**The problem**
Search the data below for the string "High" and copy all lines where it shows up.

**Supplied material**

────

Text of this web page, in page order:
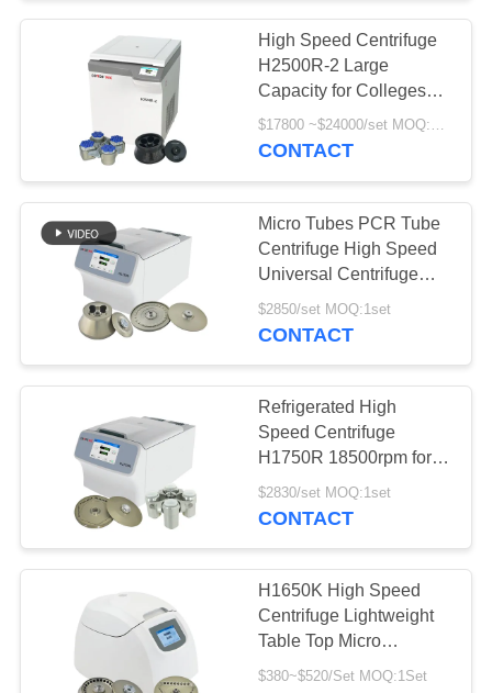
High Speed Centrifuge
H2500R-2 Large
Capacity for Colleges
Universities Scientific
Research and
$17800 ~$24000/set MOQ:1set
CONTACT
Micro Tubes PCR Tube
Centrifuge High Speed
Universal Centrifuge
H1750R
$2850/set MOQ:1set
CONTACT
Refrigerated High
Speed Centrifuge
H1750R 18500rpm for
Micro Tube PCR Tube
and Microplate
$2830/set MOQ:1set
CONTACT
H1650K High Speed
Centrifuge Lightweight
Table Top Micro
Centrifuge
$380~$520/Set MOQ:1Set
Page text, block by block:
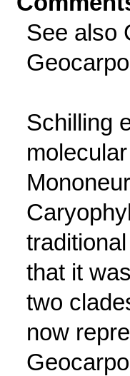
See also
Schilling
that it
two
now
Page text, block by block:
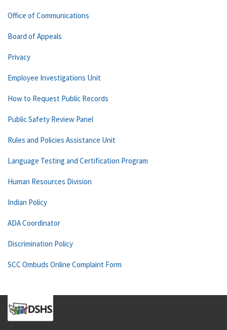
Office of Communications
Board of Appeals
Privacy
Employee Investigations Unit
How to Request Public Records
Public Safety Review Panel
Rules and Policies Assistance Unit
Language Testing and Certification Program
Human Resources Division
Indian Policy
ADA Coordinator
Discrimination Policy
SCC Ombuds Online Complaint Form

────

**Written answer**
High Speed Centrifuge
Centrifuge High Speed
Refrigerated High
H1650K High Speed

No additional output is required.